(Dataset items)
::::::::

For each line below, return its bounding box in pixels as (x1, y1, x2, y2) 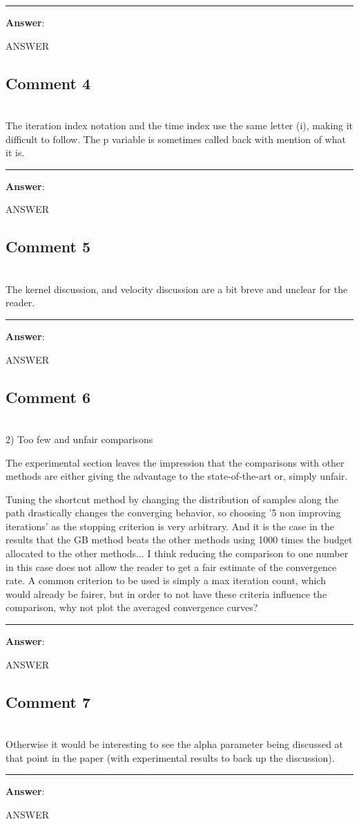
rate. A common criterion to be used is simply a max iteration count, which (6, 573, 326, 588)
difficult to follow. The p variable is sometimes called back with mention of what (6, 131, 346, 146)
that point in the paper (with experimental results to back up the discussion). (6, 750, 335, 765)
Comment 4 (6, 72, 91, 93)
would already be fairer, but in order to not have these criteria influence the (6, 586, 327, 601)
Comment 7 (6, 691, 91, 712)
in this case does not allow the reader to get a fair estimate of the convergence (6, 559, 337, 574)
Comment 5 (6, 236, 91, 257)
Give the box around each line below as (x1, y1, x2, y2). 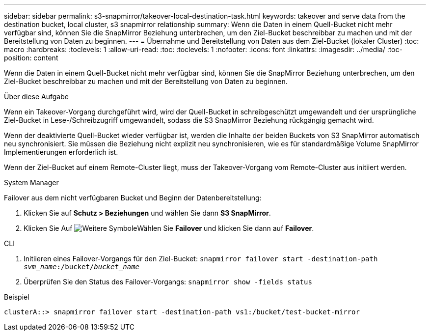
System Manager (4, 178, 59, 187)
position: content (4, 54, 58, 62)
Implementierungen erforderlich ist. (4, 148, 118, 156)
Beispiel (4, 293, 29, 301)
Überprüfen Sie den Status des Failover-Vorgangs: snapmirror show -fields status (24, 278, 312, 286)
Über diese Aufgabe (4, 92, 69, 101)
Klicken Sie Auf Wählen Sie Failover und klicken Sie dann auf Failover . (24, 224, 314, 232)
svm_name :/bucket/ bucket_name (24, 263, 140, 271)
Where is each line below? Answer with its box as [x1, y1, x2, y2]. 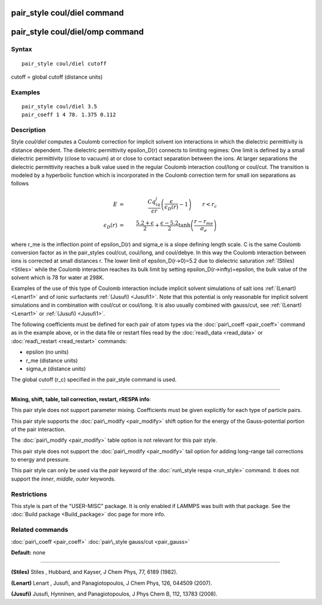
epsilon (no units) [26, 348, 69, 355]
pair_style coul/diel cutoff [21, 60, 107, 67]
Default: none [11, 548, 46, 556]
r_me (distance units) [26, 357, 78, 364]
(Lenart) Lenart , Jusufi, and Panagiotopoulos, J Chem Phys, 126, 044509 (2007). [11, 579, 212, 587]
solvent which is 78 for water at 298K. [11, 274, 104, 281]
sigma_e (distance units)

::::::::

Assignment
Could you reproduce the records above exactly, leaving out the pictures?

Answer for the task
For each line below, return its bounding box in pixels as (x1, y1, x2, y2) 
rate. A common criterion to be used is simply a max iteration count, which (6, 573, 326, 588)
difficult to follow. The p variable is sometimes called back with mention of what (6, 131, 346, 146)
that point in the paper (with experimental results to back up the discussion). (6, 750, 335, 765)
Comment 4 (6, 72, 91, 93)
would already be fairer, but in order to not have these criteria influence the (6, 586, 327, 601)
Comment 7 (6, 691, 91, 712)
in this case does not allow the reader to get a fair estimate of the convergence (6, 559, 337, 574)
Comment 5 (6, 236, 91, 257)
Give the box around each line below as (x1, y1, x2, y2). 
System Manager (4, 178, 59, 187)
position: content (4, 54, 58, 62)
Implementierungen erforderlich ist. (4, 148, 118, 156)
Beispiel (4, 293, 29, 301)
Überprüfen Sie den Status des Failover-Vorgangs: snapmirror show -fields status (24, 278, 312, 286)
Über diese Aufgabe (4, 92, 69, 101)
Klicken Sie Auf Wählen Sie Failover und klicken Sie dann auf Failover . (24, 224, 314, 232)
svm_name :/bucket/ bucket_name (24, 263, 140, 271)
Where is each line below? Answer with its box as [x1, y1, x2, y2]. 
epsilon (no units) [26, 348, 69, 355]
pair_style coul/diel cutoff [21, 60, 107, 67]
Default: none [11, 548, 46, 556]
r_me (distance units) [26, 357, 78, 364]
(Lenart) Lenart , Jusufi, and Panagiotopoulos, J Chem Phys, 126, 044509 (2007). [11, 579, 212, 587]
solvent which is 78 for water at 298K. [11, 274, 104, 281]
sigma_e (distance units)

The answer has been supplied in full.